§ **Requirement**
Exactly the lines from the one containing "NEMZETI SZÁMONKÉRŐ SZÉK" through the end of the listing should be written out, both ends included, and nothing more.

§ **Material to process**
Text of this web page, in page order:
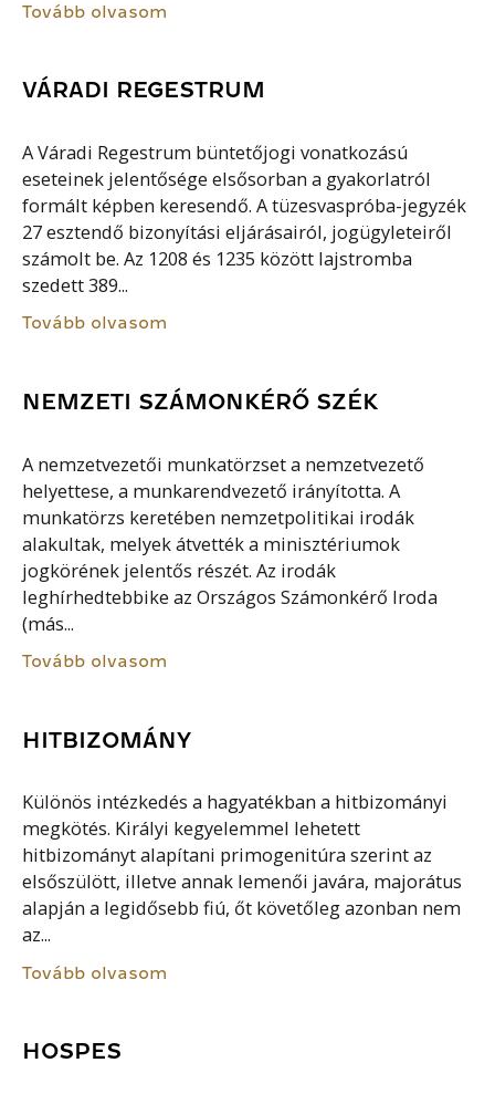
Tovább olvasom
VÁRADI REGESTRUM
A Váradi Regestrum büntetőjogi vonatkozású
eseteinek jelentősége elsősorban a gyakorlatról
formált képben keresendő. A tüzesvaspróba-jegyzék
27 esztendő bizonyítási eljárásairól, jogügyleteiről
számolt be. Az 1208 és 1235 között lajstromba
szedett 389...
Tovább olvasom
NEMZETI SZÁMONKÉRŐ SZÉK
A nemzetvezetői munkatörzset a nemzetvezető
helyettese, a munkarendvezető irányította. A
munkatörzs keretében nemzetpolitikai irodák
alakultak, melyek átvették a minisztériumok
jogkörének jelentős részét. Az irodák
leghírhedtebbike az Országos Számonkérő Iroda
(más...
Tovább olvasom
HITBIZOMÁNY
Különös intézkedés a hagyatékban a hitbizományi
megkötés. Királyi kegyelemmel lehetett
hitbizományt alapítani primogenitúra szerint az
elsőszülött, illetve annak lemenői javára, majorátus
alapján a legidősebb fiú, őt követőleg azonban nem
az...
Tovább olvasom
HOSPES

§ **Exercise output**
NEMZETI SZÁMONKÉRŐ SZÉK
A nemzetvezetői munkatörzset a nemzetvezető
helyettese, a munkarendvezető irányította. A
munkatörzs keretében nemzetpolitikai irodák
alakultak, melyek átvették a minisztériumok
jogkörének jelentős részét. Az irodák
leghírhedtebbike az Országos Számonkérő Iroda
(más...
Tovább olvasom
HITBIZOMÁNY
Különös intézkedés a hagyatékban a hitbizományi
megkötés. Királyi kegyelemmel lehetett
hitbizományt alapítani primogenitúra szerint az
elsőszülött, illetve annak lemenői javára, majorátus
alapján a legidősebb fiú, őt követőleg azonban nem
az...
Tovább olvasom
HOSPES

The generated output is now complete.